The significant positive association between the D614G substitution and Rt is biologically reasonable and consistent with findings in previous studies. The few (but key) AA substitutions may vary the three-dimensional structure of the protein as well as influence the receptor binding process in which a pathogen invades host cells. Previous analysis implied that the D614G substitution may alter the conformation of the S protein and thus may theoretically functionally enhance receptor binding capacity [19, 20, 49, 50], leading to an increase in SARS-CoV-2 transmissibility and pathogenicity [51]. Similarly, we learn from the influenza virus that major antigenic changes can be caused by a single AA substitution related to the receptor binding domain (RBD) [52]. Our analytical framework is data-driven and can be extended to study other infectious diseases.

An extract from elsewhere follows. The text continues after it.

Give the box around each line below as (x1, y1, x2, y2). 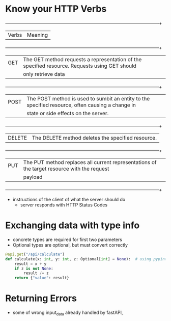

For the limitations of this study, we have the following remarks. First, the reconstruction of Rt relies on the setting of the generation time (GT). We modeled the distribution of COVID-19 GT as a fixed Gamma distribution, which follows previous findings [28,29,30,31,32]. In a real-world situation, the time interval between the transmission generations could be variable [42, 53], which may affect the estimation of Rt. However, the changes in Rt estimates due to slight variations in GT are negligible [42]. We remark that this issue is unlikely to affect our main conclusion, and our model can be extended to a more complex context with the available time-varying GT data. Second, for the Rt estimation parts, C(t) should be the number of COVID-19 cases onset at time t. However, because the data by onset are unavailable, we adopted the current dataset by reporting data as a proxy for the COVID-19 incidence time series. If one considers a constant reporting lag, the Rt estimates will be in exactly the same trends but shifted for the reporting lag. Considering that a similar reporting delay also occurred for the SARS-CoV-2 sequencing data, the effects of the two reporting lags may be counteracted. We note that this approximation in our analysis is unlikely to affect the conclusion in this study. In addition, with detailed reporting lag information of each individual case, adjustment for the reporting delay can surely be carried out based on our current analytical framework. Third, as a data-driven study, the estimated association should be interpreted with caution. With ecological settings, our analysis provides statistical evidence about the likelihood of causality, but the findings in this study cannot guarantee causality, which needs further biomedical experiments with a more sophisticated context.

Conclusions

Our findings show a link between the molecular-level mutation activity of SARS-CoV-2 and population-level COVID-19 transmission to provide further evidence for a positive association between the D614G substitution and Rt. Future studies exploring the mechanism between SARS-CoV-2 mutations and COVID-19 infectivity are warranted.